Climate change mitigation, like adaptation, is a type of climate action. While adaptation looks at protecting against the consequences of climate change that are already happening or can’t be stopped, mitigation seeks to prevent those changes, such as by lowering greenhouse gas emissions to stem global temperature rises.

Paris Agreement

The Paris Agreement is a legally binding agreement made in Paris at COP21 in 2015. It required countries to try to limit global warming to 1.5°C and to at least keep it “well below” a 2°C rise.

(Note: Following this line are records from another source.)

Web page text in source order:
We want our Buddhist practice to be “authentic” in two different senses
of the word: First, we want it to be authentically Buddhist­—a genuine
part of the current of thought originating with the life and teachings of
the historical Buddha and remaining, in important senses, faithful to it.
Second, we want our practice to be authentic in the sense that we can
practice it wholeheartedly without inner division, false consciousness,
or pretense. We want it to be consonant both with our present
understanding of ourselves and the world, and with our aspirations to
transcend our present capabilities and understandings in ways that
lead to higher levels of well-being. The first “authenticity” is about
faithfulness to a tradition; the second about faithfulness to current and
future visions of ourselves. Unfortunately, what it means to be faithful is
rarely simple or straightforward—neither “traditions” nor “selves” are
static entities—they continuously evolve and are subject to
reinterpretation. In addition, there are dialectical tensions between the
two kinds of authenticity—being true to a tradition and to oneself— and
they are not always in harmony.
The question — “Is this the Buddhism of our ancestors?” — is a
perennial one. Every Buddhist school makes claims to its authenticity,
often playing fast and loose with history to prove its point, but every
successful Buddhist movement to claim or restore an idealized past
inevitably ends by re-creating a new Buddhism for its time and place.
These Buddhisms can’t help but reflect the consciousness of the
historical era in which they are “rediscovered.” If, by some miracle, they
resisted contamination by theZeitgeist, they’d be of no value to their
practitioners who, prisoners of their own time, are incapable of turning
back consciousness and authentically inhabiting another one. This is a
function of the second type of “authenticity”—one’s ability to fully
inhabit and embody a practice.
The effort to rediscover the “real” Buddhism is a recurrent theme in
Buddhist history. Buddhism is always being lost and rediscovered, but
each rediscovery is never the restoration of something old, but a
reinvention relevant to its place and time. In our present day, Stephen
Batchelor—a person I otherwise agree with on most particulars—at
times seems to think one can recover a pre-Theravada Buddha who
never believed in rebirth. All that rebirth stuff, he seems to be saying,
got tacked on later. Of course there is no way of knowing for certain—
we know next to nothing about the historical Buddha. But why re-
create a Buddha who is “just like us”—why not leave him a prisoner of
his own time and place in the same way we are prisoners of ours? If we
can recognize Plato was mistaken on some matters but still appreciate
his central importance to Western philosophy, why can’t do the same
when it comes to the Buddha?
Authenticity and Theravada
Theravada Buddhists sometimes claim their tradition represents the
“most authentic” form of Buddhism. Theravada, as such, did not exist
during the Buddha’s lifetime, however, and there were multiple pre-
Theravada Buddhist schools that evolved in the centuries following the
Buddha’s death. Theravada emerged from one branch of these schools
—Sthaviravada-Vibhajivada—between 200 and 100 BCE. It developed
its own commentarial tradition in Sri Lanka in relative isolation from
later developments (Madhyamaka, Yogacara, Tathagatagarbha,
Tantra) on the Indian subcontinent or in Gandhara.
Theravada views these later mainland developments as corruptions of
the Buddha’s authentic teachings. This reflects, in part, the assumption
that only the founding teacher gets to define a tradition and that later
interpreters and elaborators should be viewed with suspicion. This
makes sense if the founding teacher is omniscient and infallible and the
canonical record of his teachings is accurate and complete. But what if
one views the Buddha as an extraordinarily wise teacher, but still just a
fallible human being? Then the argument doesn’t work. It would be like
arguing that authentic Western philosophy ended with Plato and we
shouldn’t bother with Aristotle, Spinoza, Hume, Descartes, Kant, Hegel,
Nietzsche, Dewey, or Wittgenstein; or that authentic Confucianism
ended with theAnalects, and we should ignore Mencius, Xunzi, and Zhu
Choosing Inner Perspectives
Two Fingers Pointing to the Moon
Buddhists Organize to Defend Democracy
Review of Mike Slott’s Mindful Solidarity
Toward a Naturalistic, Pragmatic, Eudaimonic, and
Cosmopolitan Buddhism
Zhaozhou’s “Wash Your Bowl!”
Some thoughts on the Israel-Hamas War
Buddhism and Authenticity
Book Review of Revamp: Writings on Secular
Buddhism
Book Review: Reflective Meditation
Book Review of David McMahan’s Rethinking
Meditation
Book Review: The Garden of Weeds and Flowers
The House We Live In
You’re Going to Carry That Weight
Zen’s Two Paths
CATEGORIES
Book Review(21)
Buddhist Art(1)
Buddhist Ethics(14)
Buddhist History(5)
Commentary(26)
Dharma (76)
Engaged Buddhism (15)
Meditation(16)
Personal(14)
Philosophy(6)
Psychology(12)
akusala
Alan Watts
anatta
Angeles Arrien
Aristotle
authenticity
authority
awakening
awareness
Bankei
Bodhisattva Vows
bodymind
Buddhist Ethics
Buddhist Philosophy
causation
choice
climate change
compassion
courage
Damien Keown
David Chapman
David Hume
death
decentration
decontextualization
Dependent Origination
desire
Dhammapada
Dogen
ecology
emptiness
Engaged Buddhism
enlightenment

Ireland is one of 196 adoptees to the agreement, which came into force in November 2016. It’s one of the guiding principles behind Ireland’s current climate targets, like cutting emissions in half by 2030.

Precipitation

Rain, snow, sleet and hail – the various forms that condensed water vapour takes when it falls from the clouds to land.

With climate change, different areas of the world are experiencing, or are forecast to experience, different types of shifts in precipitation. Too much or too little precipitation, or a more uneven distribution of rainfall across a year, can lead to extreme weather events like flooding and droughts.

Sustainable Development Goals (SDGs)

The SDGs are 17 aims of the United Nations that, if met, would address major global challenges, such as ending poverty and hunger. Several of them deal with problems that relate to the climate.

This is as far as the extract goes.